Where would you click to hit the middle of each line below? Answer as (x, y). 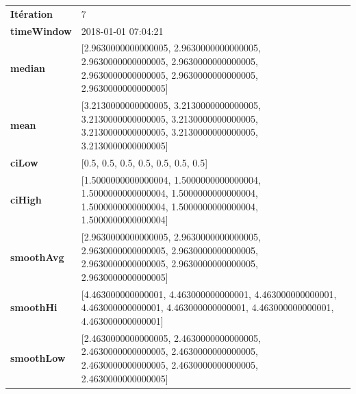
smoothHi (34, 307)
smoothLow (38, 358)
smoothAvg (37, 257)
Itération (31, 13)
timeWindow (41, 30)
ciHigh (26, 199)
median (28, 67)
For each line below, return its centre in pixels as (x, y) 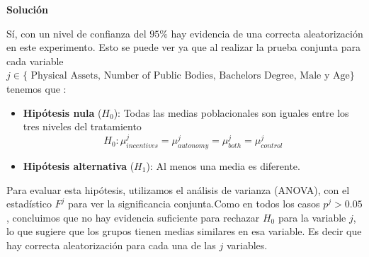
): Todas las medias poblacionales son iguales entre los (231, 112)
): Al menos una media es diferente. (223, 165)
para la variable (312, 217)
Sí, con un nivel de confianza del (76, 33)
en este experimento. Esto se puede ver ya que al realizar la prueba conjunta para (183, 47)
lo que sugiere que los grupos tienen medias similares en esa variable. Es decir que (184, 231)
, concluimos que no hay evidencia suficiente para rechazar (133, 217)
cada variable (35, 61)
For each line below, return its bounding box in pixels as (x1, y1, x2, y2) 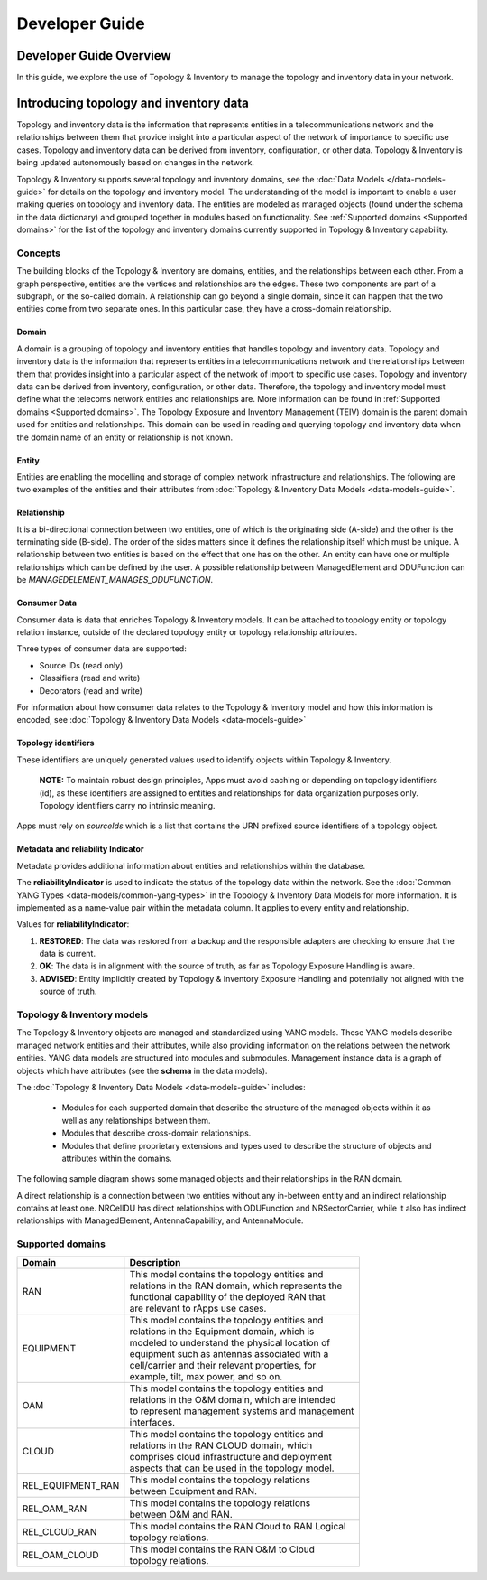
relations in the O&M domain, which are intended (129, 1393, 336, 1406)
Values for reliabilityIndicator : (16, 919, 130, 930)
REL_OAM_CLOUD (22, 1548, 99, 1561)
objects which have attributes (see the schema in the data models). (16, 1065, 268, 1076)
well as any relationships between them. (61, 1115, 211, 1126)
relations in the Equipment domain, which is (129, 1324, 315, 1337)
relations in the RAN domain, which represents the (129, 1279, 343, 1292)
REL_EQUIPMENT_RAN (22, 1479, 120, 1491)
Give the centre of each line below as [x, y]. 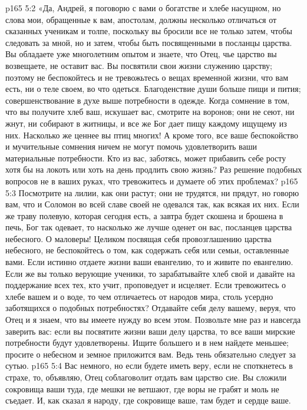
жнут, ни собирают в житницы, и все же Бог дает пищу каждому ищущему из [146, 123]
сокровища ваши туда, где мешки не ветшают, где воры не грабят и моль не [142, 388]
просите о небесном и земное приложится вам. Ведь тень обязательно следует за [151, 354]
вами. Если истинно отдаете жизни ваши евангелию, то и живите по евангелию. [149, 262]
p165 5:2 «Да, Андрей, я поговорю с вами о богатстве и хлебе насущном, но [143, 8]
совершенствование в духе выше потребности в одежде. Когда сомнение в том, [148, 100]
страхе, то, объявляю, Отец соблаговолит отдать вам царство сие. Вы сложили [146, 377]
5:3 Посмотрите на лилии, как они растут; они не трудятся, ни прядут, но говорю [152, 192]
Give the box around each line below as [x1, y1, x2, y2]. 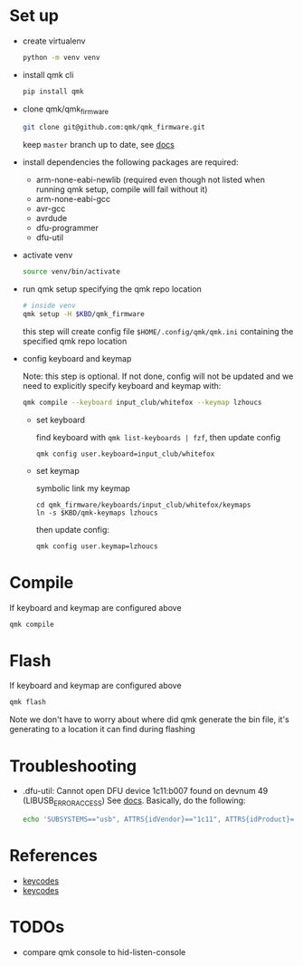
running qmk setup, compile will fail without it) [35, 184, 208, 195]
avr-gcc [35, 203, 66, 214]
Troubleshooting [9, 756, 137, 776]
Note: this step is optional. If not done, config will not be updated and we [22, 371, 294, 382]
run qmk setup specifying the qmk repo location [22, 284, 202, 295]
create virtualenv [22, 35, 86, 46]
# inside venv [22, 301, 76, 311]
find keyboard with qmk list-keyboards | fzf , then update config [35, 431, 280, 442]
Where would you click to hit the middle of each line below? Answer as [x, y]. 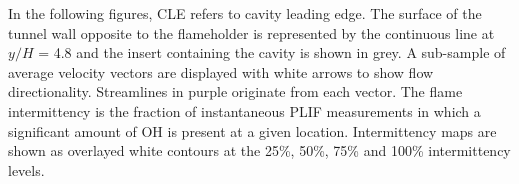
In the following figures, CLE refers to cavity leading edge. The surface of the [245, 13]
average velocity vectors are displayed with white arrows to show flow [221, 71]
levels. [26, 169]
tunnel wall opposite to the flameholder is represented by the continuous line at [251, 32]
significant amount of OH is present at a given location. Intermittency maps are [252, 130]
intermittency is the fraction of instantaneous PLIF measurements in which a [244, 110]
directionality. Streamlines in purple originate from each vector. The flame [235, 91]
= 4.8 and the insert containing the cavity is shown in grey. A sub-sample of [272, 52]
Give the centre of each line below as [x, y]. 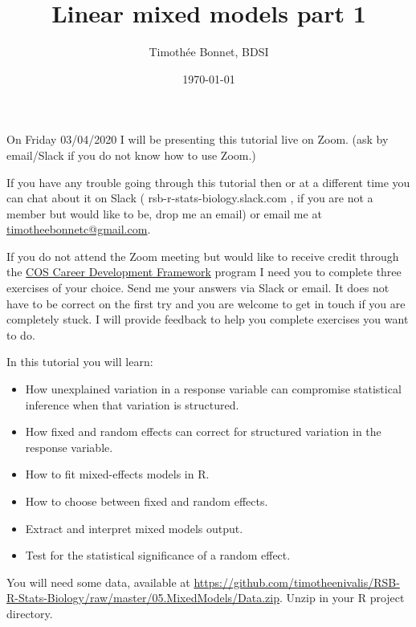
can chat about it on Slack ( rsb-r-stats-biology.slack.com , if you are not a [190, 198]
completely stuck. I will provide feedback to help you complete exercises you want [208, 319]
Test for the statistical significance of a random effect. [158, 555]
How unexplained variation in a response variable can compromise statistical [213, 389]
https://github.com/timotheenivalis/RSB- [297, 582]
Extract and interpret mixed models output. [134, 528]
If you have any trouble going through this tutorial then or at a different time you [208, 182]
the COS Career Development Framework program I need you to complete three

━━━━━━━━━━━━━━━━━━━━

__Required action__:
Search the entries above for lines holding the string "complete", then report only how many there are.

__Exercise result__:
2